TASK OBJECTIVE: Look below for lines that hold the string "Shipping" and copy each one.

[Dataset entries]
::::::::::

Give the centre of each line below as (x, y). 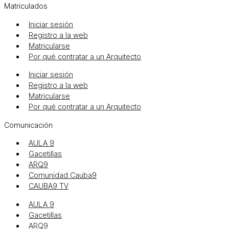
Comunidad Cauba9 (63, 176)
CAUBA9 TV (49, 186)
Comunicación (28, 125)
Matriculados (26, 6)
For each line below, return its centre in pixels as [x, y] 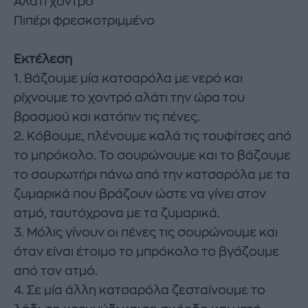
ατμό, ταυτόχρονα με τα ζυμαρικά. [117, 213]
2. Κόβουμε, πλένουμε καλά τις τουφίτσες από [153, 136]
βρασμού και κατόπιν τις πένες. [107, 117]
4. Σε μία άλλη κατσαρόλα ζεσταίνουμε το [140, 290]
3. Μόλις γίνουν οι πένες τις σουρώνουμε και [146, 233]
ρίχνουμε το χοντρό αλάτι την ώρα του [129, 98]
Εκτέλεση [43, 59]
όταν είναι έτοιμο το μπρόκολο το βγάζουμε [146, 252]
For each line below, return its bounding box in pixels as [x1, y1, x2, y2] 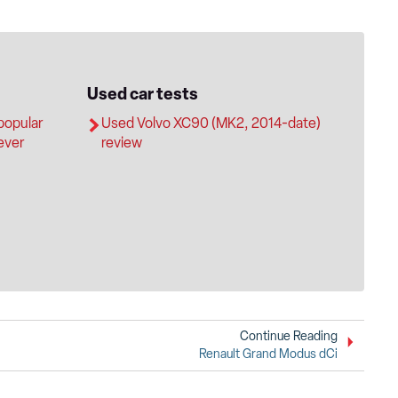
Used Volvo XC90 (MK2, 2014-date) [101, 115, 321, 132]
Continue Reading [240, 329, 338, 345]
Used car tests [87, 84, 198, 105]
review [101, 134, 142, 152]
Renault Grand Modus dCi [199, 346, 338, 362]
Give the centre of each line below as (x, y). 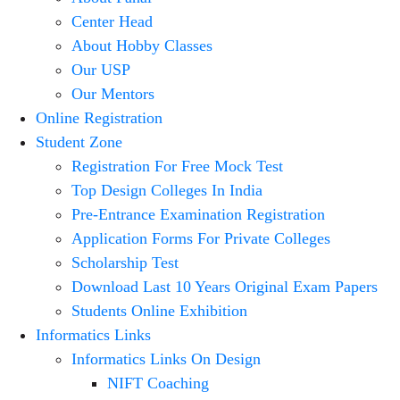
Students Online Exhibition (159, 311)
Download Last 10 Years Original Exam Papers (225, 287)
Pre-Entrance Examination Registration (198, 214)
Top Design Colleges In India (167, 190)
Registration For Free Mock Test (177, 166)
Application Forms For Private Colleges (201, 238)
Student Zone (79, 142)
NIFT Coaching (158, 383)
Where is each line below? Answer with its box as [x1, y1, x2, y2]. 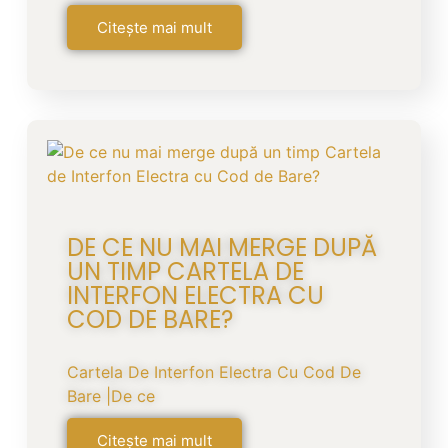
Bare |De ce [66, 385, 155, 406]
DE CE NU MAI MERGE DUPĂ [66, 230, 377, 264]
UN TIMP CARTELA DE [66, 254, 304, 288]
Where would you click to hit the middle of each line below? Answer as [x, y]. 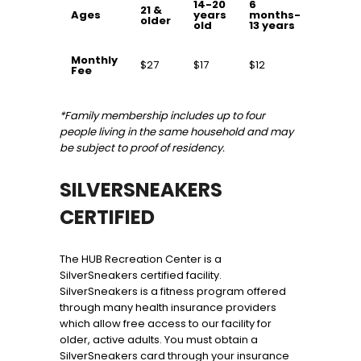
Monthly [94, 60]
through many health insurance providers [168, 308]
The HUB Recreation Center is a [141, 259]
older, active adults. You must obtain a [159, 340]
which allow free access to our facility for [166, 324]
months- [275, 15]
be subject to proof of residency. [142, 148]
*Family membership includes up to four [162, 116]
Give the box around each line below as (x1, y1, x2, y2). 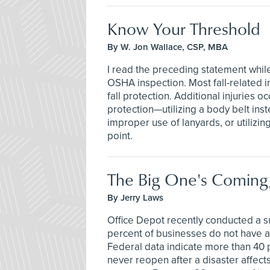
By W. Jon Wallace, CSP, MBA (107, 41, 228, 52)
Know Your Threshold (107, 16, 260, 40)
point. (107, 129, 133, 142)
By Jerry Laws (107, 192, 163, 203)
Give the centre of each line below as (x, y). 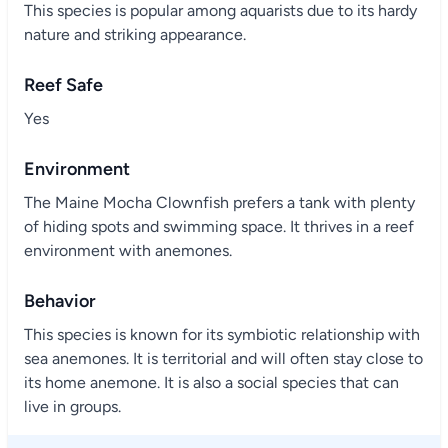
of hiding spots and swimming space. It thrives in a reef (219, 226)
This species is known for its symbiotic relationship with (222, 334)
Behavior (60, 301)
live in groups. (72, 406)
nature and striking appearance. (135, 34)
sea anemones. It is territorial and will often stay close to (223, 358)
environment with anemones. (128, 250)
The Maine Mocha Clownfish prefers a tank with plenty (219, 202)
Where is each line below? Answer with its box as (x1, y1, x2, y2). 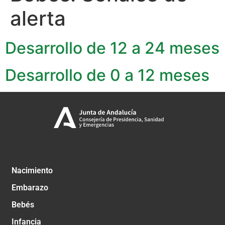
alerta (10, 6, 66, 31)
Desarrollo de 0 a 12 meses (5, 65, 209, 85)
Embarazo (12, 183, 48, 193)
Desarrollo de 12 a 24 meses (5, 38, 219, 58)
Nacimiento (12, 166, 53, 176)
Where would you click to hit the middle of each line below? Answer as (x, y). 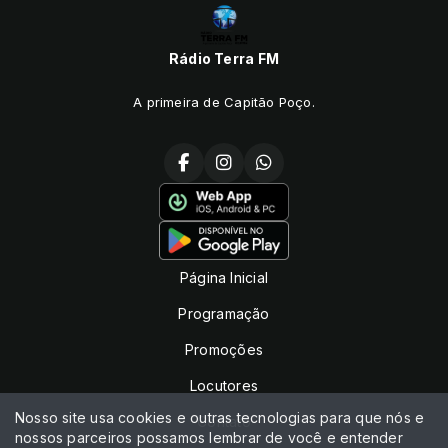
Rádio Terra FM (224, 58)
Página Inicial (224, 277)
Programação (224, 313)
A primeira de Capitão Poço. (224, 101)
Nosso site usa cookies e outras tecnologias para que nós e (220, 417)
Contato (224, 421)
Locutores (224, 385)
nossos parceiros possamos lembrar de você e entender (209, 437)
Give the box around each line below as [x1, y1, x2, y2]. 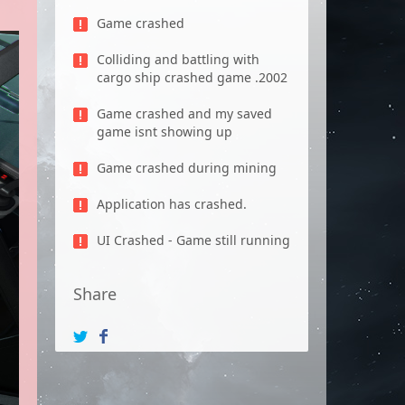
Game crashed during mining [97, 159, 277, 176]
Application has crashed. [97, 195, 247, 212]
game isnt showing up [97, 123, 232, 140]
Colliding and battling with [97, 51, 259, 68]
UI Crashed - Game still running [97, 231, 290, 249]
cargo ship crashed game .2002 [97, 69, 287, 86]
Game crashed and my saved [97, 105, 272, 122]
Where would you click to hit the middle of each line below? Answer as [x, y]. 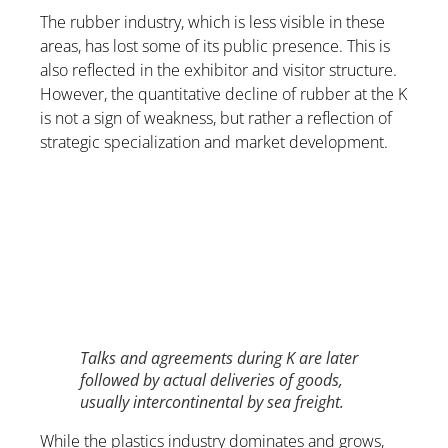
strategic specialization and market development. [214, 142]
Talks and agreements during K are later [219, 358]
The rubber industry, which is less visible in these [212, 22]
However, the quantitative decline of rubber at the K [223, 94]
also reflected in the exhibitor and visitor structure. [218, 70]
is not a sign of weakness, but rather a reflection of [216, 118]
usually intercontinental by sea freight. [212, 402]
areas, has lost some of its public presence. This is [215, 46]
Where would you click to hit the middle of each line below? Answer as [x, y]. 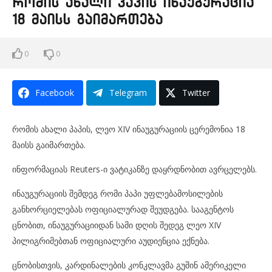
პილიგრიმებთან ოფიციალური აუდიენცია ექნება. [111, 241]
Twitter [196, 93]
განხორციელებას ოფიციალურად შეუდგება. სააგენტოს [123, 209]
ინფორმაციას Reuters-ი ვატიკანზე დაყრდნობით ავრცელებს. [134, 169]
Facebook [55, 93]
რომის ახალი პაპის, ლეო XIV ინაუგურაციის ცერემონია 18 [129, 129]
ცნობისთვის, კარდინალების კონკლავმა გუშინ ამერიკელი [129, 265]
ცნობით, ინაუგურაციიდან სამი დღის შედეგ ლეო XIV [117, 225]
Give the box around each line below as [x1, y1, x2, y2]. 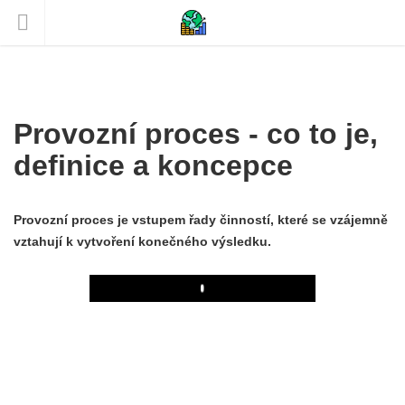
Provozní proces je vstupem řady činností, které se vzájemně [14, 212, 388, 227]
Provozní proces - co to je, [14, 118, 378, 150]
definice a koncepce [14, 149, 293, 182]
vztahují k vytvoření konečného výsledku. [14, 234, 271, 249]
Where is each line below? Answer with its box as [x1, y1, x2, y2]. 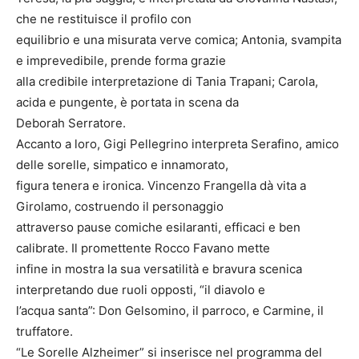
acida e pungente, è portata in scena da [16, 95, 239, 111]
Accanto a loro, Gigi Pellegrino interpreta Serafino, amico [16, 136, 339, 152]
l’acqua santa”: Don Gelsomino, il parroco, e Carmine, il [16, 303, 324, 319]
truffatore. [16, 324, 73, 340]
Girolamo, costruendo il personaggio [16, 199, 224, 215]
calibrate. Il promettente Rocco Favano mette [16, 240, 270, 256]
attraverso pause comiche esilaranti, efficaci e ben [16, 220, 301, 236]
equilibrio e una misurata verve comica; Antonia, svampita [16, 32, 341, 48]
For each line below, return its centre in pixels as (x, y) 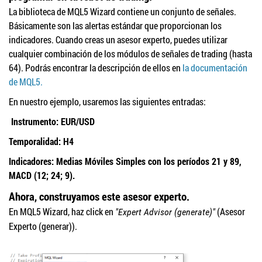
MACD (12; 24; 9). (42, 175)
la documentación (215, 67)
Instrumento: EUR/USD (52, 121)
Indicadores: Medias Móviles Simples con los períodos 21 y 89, (125, 161)
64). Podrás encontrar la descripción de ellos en (96, 67)
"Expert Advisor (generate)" (165, 212)
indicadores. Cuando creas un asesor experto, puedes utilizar (118, 39)
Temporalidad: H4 (41, 141)
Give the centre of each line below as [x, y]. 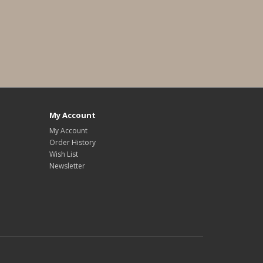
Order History [72, 142]
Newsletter [67, 166]
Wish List [63, 154]
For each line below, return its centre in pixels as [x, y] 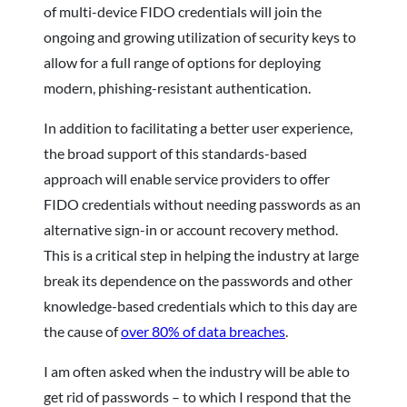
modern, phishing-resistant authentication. [177, 87]
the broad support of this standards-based [175, 153]
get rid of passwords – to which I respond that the [197, 396]
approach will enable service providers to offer [187, 178]
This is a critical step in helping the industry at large [201, 254]
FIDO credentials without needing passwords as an [202, 203]
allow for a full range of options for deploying [182, 62]
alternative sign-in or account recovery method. [191, 229]
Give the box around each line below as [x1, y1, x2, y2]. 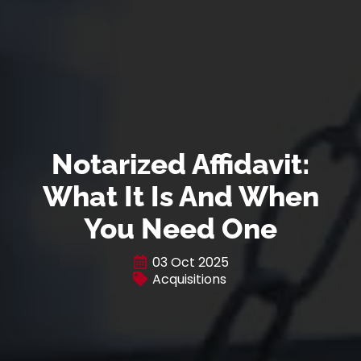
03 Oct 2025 [151, 252, 229, 272]
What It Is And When [42, 179, 319, 213]
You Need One [84, 211, 277, 245]
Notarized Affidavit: [51, 147, 310, 180]
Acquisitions [151, 269, 226, 288]
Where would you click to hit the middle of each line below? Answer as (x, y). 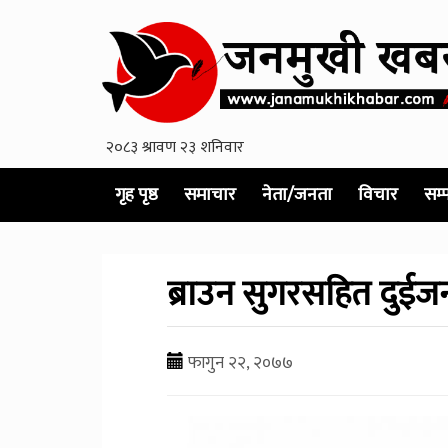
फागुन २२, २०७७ (238, 362)
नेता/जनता (297, 194)
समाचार (210, 194)
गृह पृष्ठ (136, 194)
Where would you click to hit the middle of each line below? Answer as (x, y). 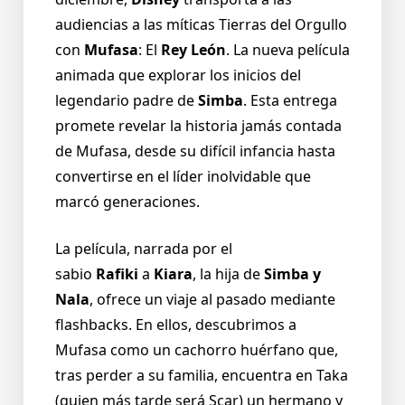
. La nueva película (288, 50)
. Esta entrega (290, 101)
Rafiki (119, 274)
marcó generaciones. (127, 202)
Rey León (193, 50)
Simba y (292, 274)
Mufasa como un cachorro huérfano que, (197, 350)
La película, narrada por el (144, 249)
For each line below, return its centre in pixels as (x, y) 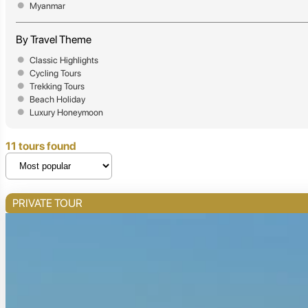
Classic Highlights (64, 60)
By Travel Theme (54, 39)
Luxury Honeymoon (66, 112)
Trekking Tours (57, 86)
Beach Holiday (57, 99)
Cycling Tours (55, 73)
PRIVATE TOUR (47, 203)
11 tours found (41, 146)
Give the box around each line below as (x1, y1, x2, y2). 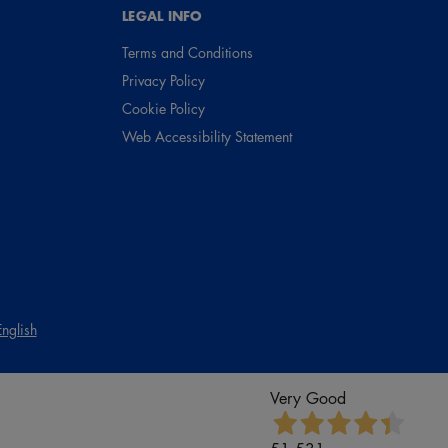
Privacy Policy (122, 70, 206, 91)
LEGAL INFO (122, 6, 203, 27)
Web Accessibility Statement (122, 126, 293, 147)
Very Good (270, 387, 346, 410)
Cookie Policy (122, 98, 206, 119)
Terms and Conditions (122, 42, 254, 63)
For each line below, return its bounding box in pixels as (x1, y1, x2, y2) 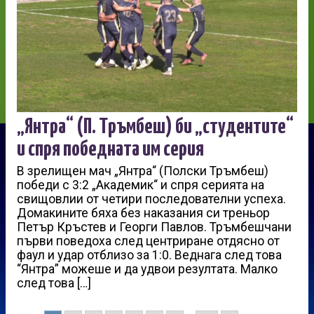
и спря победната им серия (17, 138, 204, 160)
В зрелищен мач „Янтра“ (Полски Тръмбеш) (17, 163, 268, 178)
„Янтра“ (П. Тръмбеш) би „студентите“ (17, 116, 294, 137)
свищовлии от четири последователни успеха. (17, 191, 286, 206)
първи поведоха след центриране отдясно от (17, 233, 280, 248)
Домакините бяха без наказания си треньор (17, 205, 270, 220)
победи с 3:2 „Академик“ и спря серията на (17, 177, 264, 192)
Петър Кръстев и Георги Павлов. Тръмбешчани (17, 219, 292, 234)
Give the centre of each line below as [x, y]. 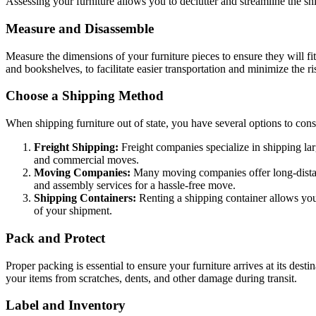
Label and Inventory [66, 305]
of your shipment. [73, 211]
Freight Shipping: [76, 147]
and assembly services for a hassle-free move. [135, 186]
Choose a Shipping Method [85, 96]
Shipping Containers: [85, 198]
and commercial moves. [86, 160]
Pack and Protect [55, 238]
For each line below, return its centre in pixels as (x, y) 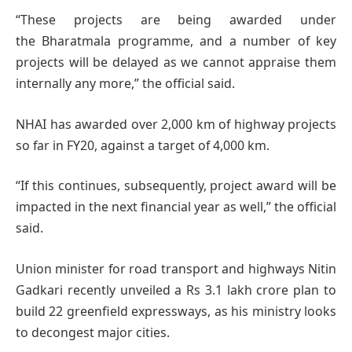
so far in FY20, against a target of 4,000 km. (143, 145)
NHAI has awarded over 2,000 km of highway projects (176, 124)
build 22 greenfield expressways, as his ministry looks (176, 311)
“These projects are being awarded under (176, 20)
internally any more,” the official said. (125, 84)
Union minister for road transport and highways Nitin (176, 268)
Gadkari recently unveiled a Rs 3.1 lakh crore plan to (176, 290)
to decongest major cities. (93, 332)
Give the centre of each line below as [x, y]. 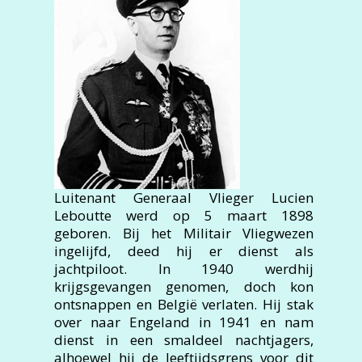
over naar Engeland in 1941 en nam [184, 322]
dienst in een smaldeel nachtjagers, [184, 340]
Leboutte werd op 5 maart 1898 [184, 215]
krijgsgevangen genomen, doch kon [184, 286]
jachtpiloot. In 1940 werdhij [184, 269]
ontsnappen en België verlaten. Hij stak [184, 304]
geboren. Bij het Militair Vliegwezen [184, 233]
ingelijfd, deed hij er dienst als [184, 251]
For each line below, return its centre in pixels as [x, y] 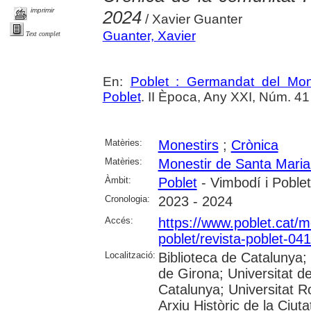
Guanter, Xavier [149, 36]
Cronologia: [127, 199]
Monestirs [188, 145]
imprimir [43, 10]
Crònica [254, 145]
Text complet [43, 34]
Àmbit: [118, 180]
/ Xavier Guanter [192, 19]
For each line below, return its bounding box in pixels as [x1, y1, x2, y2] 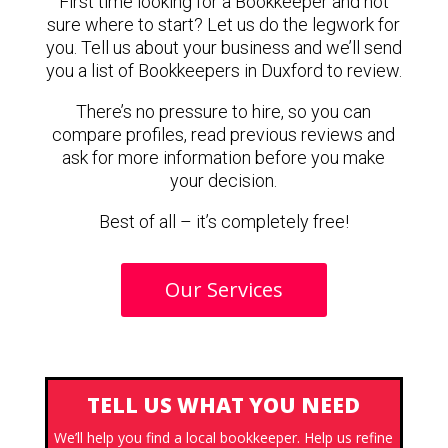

::::::::::

SOLUTION TO THIS TASK:
Freight Shipping: [76, 147]
Choose a Shipping Method [85, 96]
Shipping Containers: [85, 198]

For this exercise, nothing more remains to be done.